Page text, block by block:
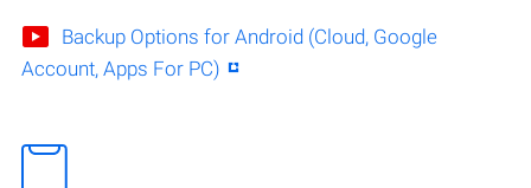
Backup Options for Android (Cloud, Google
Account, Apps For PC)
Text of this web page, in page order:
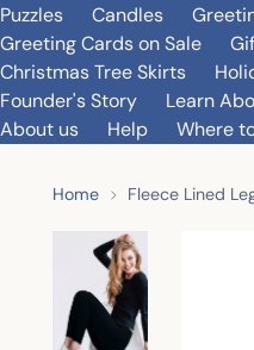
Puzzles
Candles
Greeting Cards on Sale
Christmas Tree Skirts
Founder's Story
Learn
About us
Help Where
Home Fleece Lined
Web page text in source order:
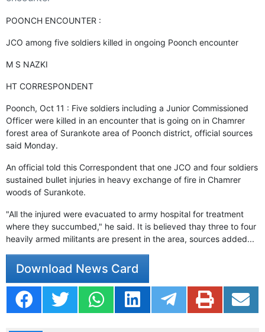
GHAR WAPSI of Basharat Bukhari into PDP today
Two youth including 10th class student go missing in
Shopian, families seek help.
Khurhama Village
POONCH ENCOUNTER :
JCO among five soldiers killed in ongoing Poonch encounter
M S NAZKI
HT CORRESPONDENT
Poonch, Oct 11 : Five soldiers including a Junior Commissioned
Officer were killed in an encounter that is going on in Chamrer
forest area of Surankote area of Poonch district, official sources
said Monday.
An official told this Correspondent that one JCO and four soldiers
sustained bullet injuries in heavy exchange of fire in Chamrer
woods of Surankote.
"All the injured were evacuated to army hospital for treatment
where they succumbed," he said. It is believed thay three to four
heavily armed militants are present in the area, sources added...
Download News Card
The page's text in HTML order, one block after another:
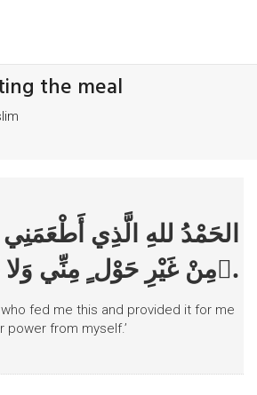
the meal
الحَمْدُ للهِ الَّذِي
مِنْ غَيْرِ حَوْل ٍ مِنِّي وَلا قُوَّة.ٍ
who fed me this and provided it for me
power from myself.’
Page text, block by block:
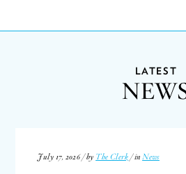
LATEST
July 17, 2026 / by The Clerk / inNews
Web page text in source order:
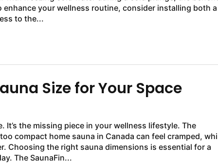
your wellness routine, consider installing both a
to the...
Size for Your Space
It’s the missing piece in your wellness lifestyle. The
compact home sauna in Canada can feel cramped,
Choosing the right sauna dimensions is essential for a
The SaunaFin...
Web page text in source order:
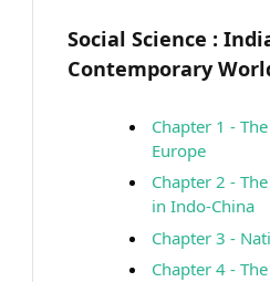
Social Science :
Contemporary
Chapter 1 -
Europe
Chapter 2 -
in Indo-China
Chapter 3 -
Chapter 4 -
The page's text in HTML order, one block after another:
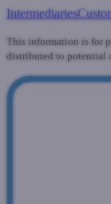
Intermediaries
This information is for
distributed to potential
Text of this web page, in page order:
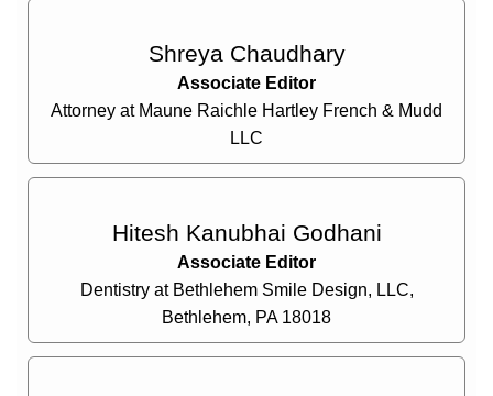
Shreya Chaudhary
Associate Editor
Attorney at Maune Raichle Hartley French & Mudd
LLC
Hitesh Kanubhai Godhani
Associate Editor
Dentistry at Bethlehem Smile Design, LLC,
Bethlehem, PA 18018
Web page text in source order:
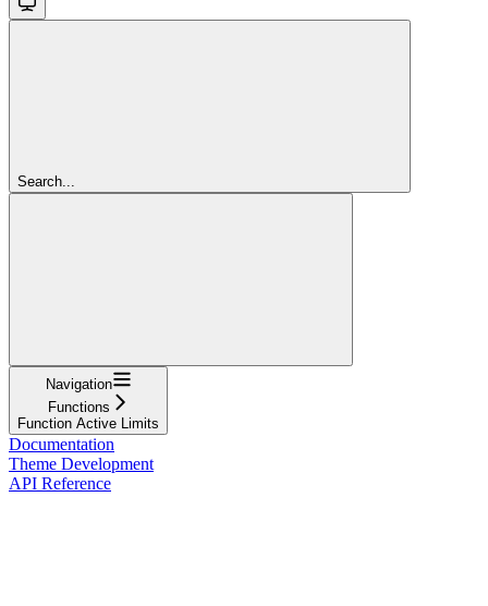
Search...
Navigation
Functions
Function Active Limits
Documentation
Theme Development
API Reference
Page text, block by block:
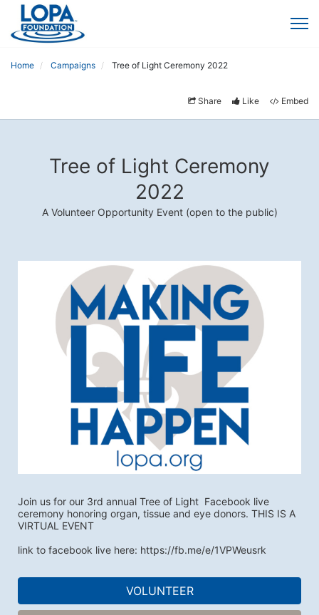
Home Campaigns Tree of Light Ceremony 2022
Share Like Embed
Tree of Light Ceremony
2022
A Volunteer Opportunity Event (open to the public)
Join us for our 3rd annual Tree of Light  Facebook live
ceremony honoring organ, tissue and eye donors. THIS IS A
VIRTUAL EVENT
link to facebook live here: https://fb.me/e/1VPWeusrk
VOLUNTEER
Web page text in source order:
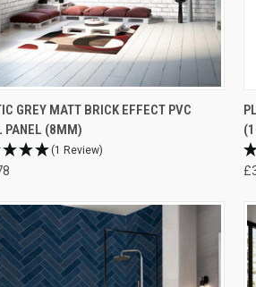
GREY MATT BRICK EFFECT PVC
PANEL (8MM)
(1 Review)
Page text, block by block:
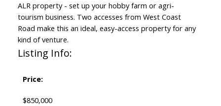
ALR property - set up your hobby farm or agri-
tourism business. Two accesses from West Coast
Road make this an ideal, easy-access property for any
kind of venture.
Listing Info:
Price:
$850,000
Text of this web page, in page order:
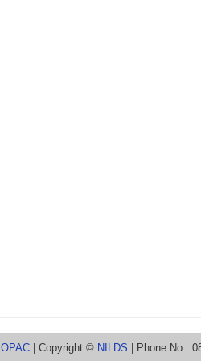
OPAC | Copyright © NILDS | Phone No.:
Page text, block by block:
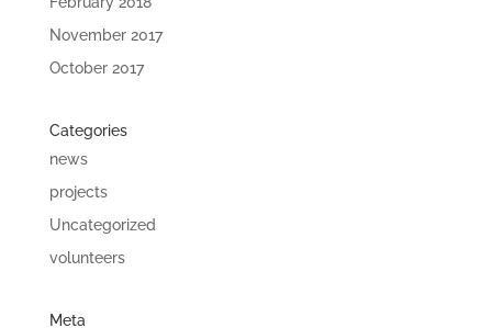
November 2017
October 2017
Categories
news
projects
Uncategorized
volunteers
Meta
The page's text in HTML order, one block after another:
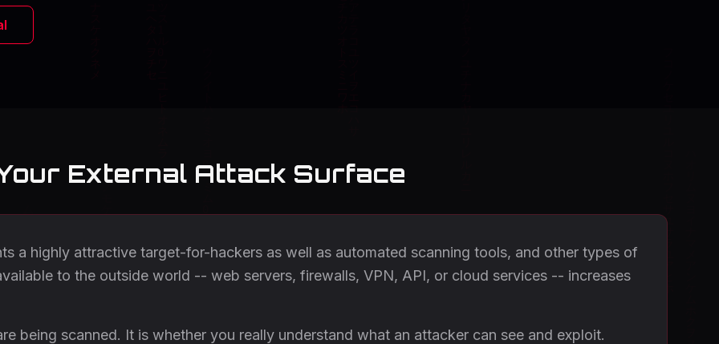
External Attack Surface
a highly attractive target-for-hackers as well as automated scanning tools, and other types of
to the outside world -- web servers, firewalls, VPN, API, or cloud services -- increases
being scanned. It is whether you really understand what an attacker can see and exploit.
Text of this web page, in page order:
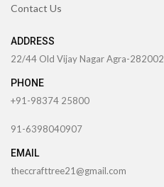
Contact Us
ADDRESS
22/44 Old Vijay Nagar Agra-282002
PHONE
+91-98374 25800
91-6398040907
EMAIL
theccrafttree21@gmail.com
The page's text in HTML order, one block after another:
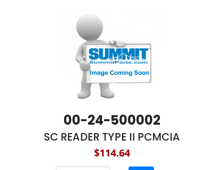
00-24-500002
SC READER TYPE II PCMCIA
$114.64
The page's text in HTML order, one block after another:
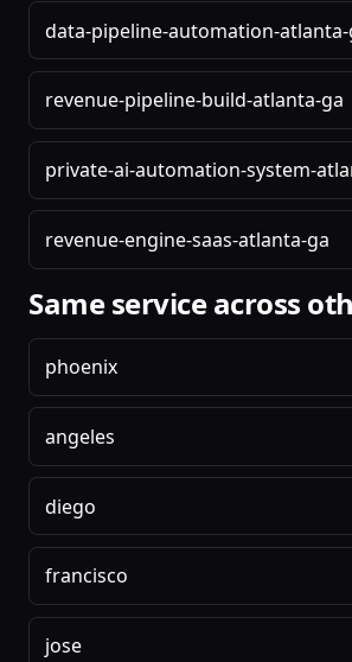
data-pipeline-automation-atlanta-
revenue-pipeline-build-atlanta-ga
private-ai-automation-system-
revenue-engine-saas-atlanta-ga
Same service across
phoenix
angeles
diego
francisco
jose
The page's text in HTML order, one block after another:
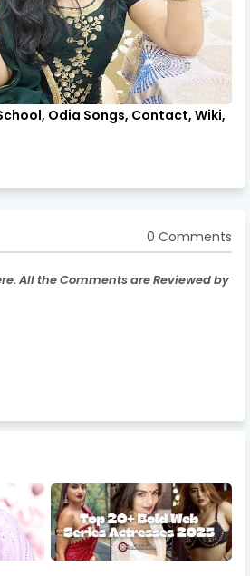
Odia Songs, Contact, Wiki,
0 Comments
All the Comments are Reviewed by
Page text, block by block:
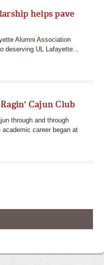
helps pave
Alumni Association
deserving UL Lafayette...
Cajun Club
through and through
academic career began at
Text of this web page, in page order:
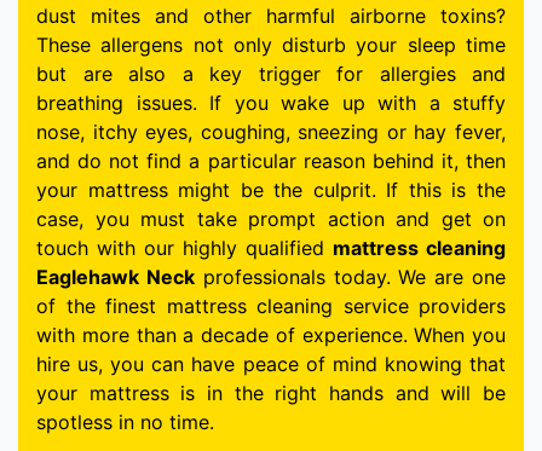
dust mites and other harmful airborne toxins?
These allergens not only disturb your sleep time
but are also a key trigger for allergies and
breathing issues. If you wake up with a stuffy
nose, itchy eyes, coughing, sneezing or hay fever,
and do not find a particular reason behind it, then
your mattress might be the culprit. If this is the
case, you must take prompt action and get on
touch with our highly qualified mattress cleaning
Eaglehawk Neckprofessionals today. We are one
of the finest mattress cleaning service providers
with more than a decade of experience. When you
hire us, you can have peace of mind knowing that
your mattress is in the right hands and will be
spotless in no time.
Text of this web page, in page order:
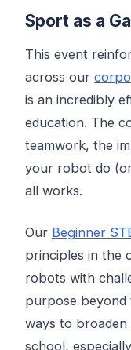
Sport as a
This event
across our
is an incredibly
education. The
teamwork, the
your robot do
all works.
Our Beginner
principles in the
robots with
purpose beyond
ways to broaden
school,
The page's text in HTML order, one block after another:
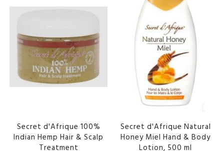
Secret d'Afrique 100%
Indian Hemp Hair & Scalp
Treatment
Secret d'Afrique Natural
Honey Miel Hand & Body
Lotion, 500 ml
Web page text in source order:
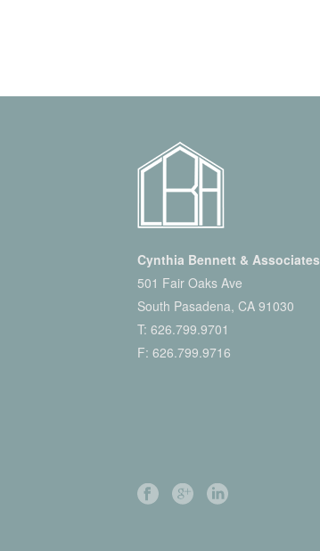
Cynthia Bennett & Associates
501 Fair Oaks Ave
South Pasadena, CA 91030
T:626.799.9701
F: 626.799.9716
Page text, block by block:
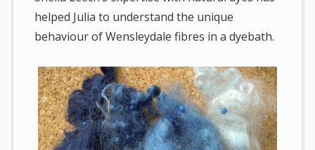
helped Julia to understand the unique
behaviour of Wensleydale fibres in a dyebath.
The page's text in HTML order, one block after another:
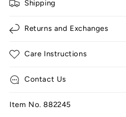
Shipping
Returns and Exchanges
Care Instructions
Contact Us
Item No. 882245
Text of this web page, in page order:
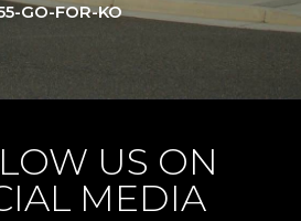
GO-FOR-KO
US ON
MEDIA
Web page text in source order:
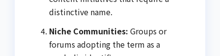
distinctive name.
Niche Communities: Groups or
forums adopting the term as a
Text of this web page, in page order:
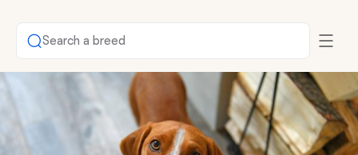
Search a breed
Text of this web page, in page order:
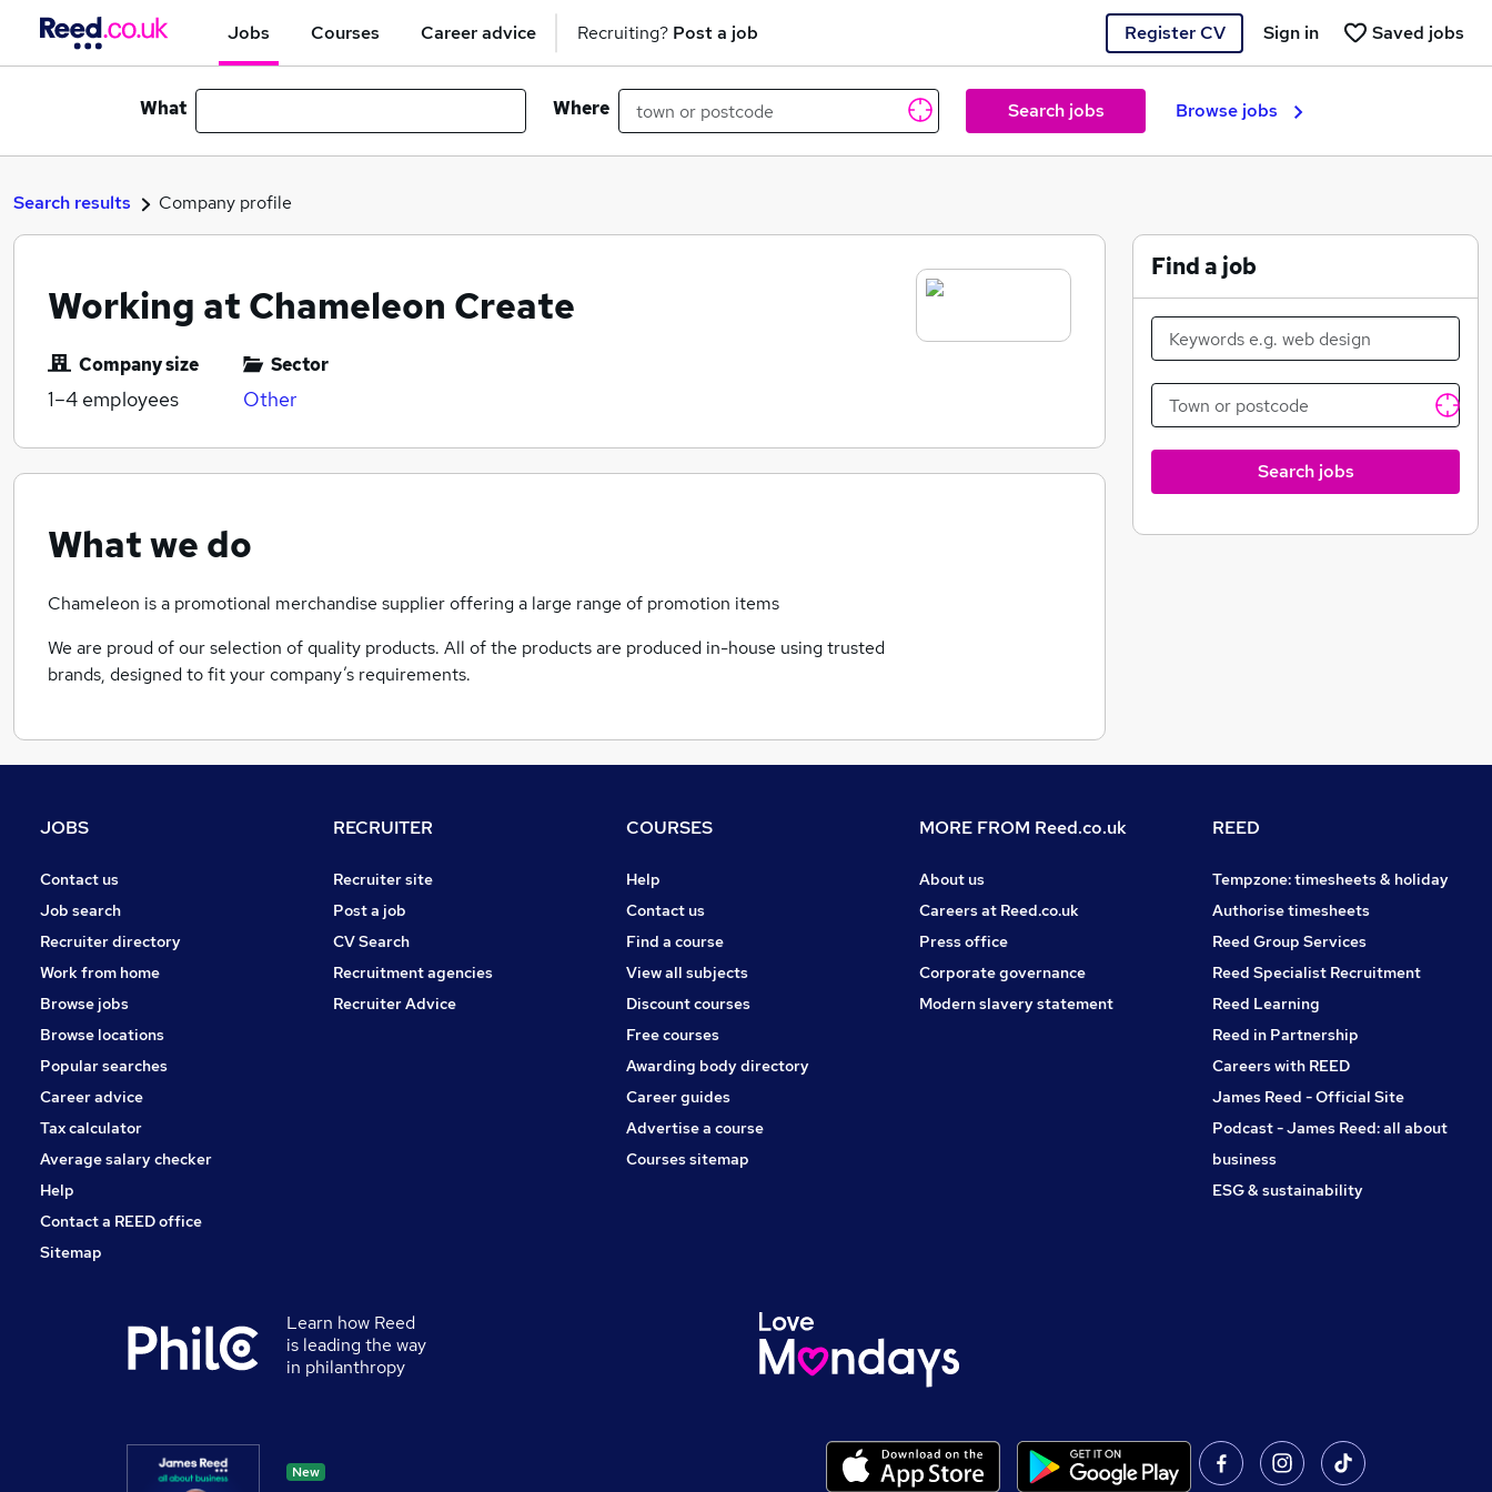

WHAT YOU NEED TO DO: What is needed is a word-for-word copy of the data above, free of any images.

RESULT:
Page text, block by block:
Backup Options for Android (Cloud, Google
Account, Apps For PC)
Text of this web page, in page order:
Puzzles
Candles
Greeting Cards on Sale
Christmas Tree Skirts
Founder's Story
Learn
About us
Help Where
Home Fleece Lined
Web page text in source order:
GHAR WAPSI of Basharat Bukhari into PDP today
Two youth including 10th class student go missing in
Shopian, families seek help.
Khurhama Village
POONCH ENCOUNTER :
JCO among five soldiers killed in ongoing Poonch encounter
M S NAZKI
HT CORRESPONDENT
Poonch, Oct 11 : Five soldiers including a Junior Commissioned
Officer were killed in an encounter that is going on in Chamrer
forest area of Surankote area of Poonch district, official sources
said Monday.
An official told this Correspondent that one JCO and four soldiers
sustained bullet injuries in heavy exchange of fire in Chamrer
woods of Surankote.
"All the injured were evacuated to army hospital for treatment
where they succumbed," he said. It is believed thay three to four
heavily armed militants are present in the area, sources added...
Download News Card
The page's text in HTML order, one block after another:
the meal
الحَمْدُ للهِ الَّذِي
مِنْ غَيْرِ حَوْل ٍ مِنِّي وَلا قُوَّة.ٍ
who fed me this and provided it for me
power from myself.’
Page text, block by block:
LATEST
July 17, 2026 / by The Clerk / inNews
Web page text in source order:
your wellness routine, consider installing both a
to the...
Size for Your Space
It’s the missing piece in your wellness lifestyle. The
compact home sauna in Canada can feel cramped,
Choosing the right sauna dimensions is essential for a
The SaunaFin...
Web page text in source order:
Social Science :
Contemporary
Chapter 1 -
Europe
Chapter 2 -
in Indo-China
Chapter 3 -
Chapter 4 -
The page's text in HTML order, one block after another:
Intermediaries
This information is for
distributed to potential
Text of this web page, in page order:
Shreya Chaudhary
Associate Editor
Attorney at Maune Raichle Hartley French & Mudd
LLC
Hitesh Kanubhai Godhani
Associate Editor
Dentistry at Bethlehem Smile Design, LLC,
Bethlehem, PA 18018
Web page text in source order:
Search...
Navigation
Functions
Function Active Limits
Documentation
Theme Development
API Reference
Page text, block by block:
Home Campaigns Tree of Light Ceremony 2022
Share Like Embed
Tree of Light Ceremony
2022
A Volunteer Opportunity Event (open to the public)
Join us for our 3rd annual Tree of Light  Facebook live
ceremony honoring organ, tissue and eye donors. THIS IS A
VIRTUAL EVENT
link to facebook live here: https://fb.me/e/1VPWeusrk
VOLUNTEER
Web page text in source order:
GREY MATT BRICK EFFECT PVC
PANEL (8MM)
(1 Review)
Page text, block by block:
ALR property - set up your hobby farm or agri-
tourism business. Two accesses from West Coast
Road make this an ideal, easy-access property for any
kind of venture.
Listing Info:
Price:
$850,000
Text of this web page, in page order:
OPAC | Copyright © NILDS | Phone No.:
Page text, block by block:
November 2017
October 2017
Categories
news
projects
Uncategorized
volunteers
Meta
The page's text in HTML order, one block after another:
External Attack Surface
a highly attractive target-for-hackers as well as automated scanning tools, and other types of
to the outside world -- web servers, firewalls, VPN, API, or cloud services -- increases
being scanned. It is whether you really understand what an attacker can see and exploit.
Text of this web page, in page order:
Contact Us
ADDRESS
22/44 Old Vijay Nagar Agra-282002
PHONE
+91-98374 25800
91-6398040907
EMAIL
theccrafttree21@gmail.com
The page's text in HTML order, one block after another:
00-24-500002
SC READER TYPE II PCMCIA
$114.64
The page's text in HTML order, one block after another:
data-pipeline-automation-atlanta-
revenue-pipeline-build-atlanta-ga
private-ai-automation-system-
revenue-engine-saas-atlanta-ga
Same service across
phoenix
angeles
diego
francisco
jose
The page's text in HTML order, one block after another:
Odia Songs, Contact, Wiki,
0 Comments
All the Comments are Reviewed by
Page text, block by block:
helps pave
Alumni Association
deserving UL Lafayette...
Cajun Club
through and through
academic career began at
Text of this web page, in page order:
dust mites and other harmful airborne toxins?
These allergens not only disturb your sleep time
but are also a key trigger for allergies and
breathing issues. If you wake up with a stuffy
nose, itchy eyes, coughing, sneezing or hay fever,
and do not find a particular reason behind it, then
your mattress might be the culprit. If this is the
case, you must take prompt action and get on
touch with our highly qualified mattress cleaning
Eaglehawk Neckprofessionals today. We are one
of the finest mattress cleaning service providers
with more than a decade of experience. When you
hire us, you can have peace of mind knowing that
your mattress is in the right hands and will be
spotless in no time.
Text of this web page, in page order:
Sport as a
This event
across our
is an incredibly
education. The
teamwork, the
your robot do
all works.
Our Beginner
principles in the
robots with
purpose beyond
ways to broaden
school,
The page's text in HTML order, one block after another:
Secret d'Afrique 100%
Indian Hemp Hair & Scalp
Treatment
Secret d'Afrique Natural
Honey Miel Hand & Body
Lotion, 500 ml
Web page text in source order:
Cynthia Bennett & Associates
501 Fair Oaks Ave
South Pasadena, CA 91030
T:626.799.9701
F: 626.799.9716
Page text, block by block:
helped Julia to understand the unique
behaviour of Wensleydale fibres in a dyebath.
The page's text in HTML order, one block after another:
Shipping
Returns and Exchanges
Care Instructions
Contact Us
Item No. 882245
Text of this web page, in page order:
GO-FOR-KO
US ON
MEDIA
Web page text in source order:
distinctive name.
Niche Communities: Groups or
forums adopting the term as a
Text of this web page, in page order:
Search a breed
Text of this web page, in page order:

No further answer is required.